- Abstract
- Introduction
- The Project
- Standardised Nursing Terminologies
- Processes
- Conclusion
- Acknowledgements
- References
Abstract
Technology New Zealand, supported by the Foundation of Research, Science and Technology, has recently approved a three-year PhD Technology in Industry Fellowship to PhD student Shona Wilson, iSOFT NZ Ltd and the Graduate School of Nursing, Midwifery and Health, Victoria University of Wellington to develop a model for the collection of nursing specific information to support nursing practice in New Zealand. The model will aim to determine the factors that need to be considered when implementing within New Zealand a standardised nursing classification scheme that has been developed in another country and to provide a way to inform future implementation that is contextualised to New Zealand’s nursing needs. The project involves the configuration of a nursing specific classification scheme into the iSOFT NZ Ltd existing clinical information system, the HealthViews Electronic Health Record solution. Once configured, the classification scheme/terminology will be implemented within a single service in a District Health Board, where nurses using the scheme to capture the nursing problems, activities and outcomes of daily care, will complete progressive surveys and focus group interviews to determine the professional nuances and colloquialisms of New Zealand nursing language that need to be considered at the user-interface level for nursing clinical information data collection. International strategies to maintain and sustain comparability of data will be considered within the development of the model along with ways to address infrastructural variances concerning nursing practice in New Zealand.

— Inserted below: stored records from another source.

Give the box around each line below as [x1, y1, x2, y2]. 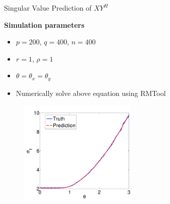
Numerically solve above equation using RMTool [16, 87, 166, 98]
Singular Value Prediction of [4, 3, 92, 13]
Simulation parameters [4, 19, 85, 30]
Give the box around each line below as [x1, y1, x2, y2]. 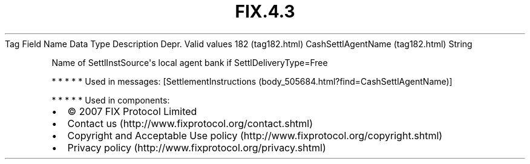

The major points that have emerged from the beginning of theoretical exploration and the intent of the project will be outlined in this paper. The case to support the need for the collection of nursing activities and outcomes in New Zealand in a manner that is comparable across providers and regions will also be presented. 
Introduction
The Technology for Industry Fellowships (TIF) programme enables full-time students to complete research and development projects in collaboration with industry partners. According to the Foundation for Research, Science and Technology (FoRST; 2006)[1] , TIF aims to:
- enhance scientific and technical skills and competencies in New Zealand businesses;
- expose undergraduates, masters and doctorate students and post-doctoral researchers to an industrial environment;
- create research and technology of benefit for business; and
- foster links between universities, research institutes and businesses.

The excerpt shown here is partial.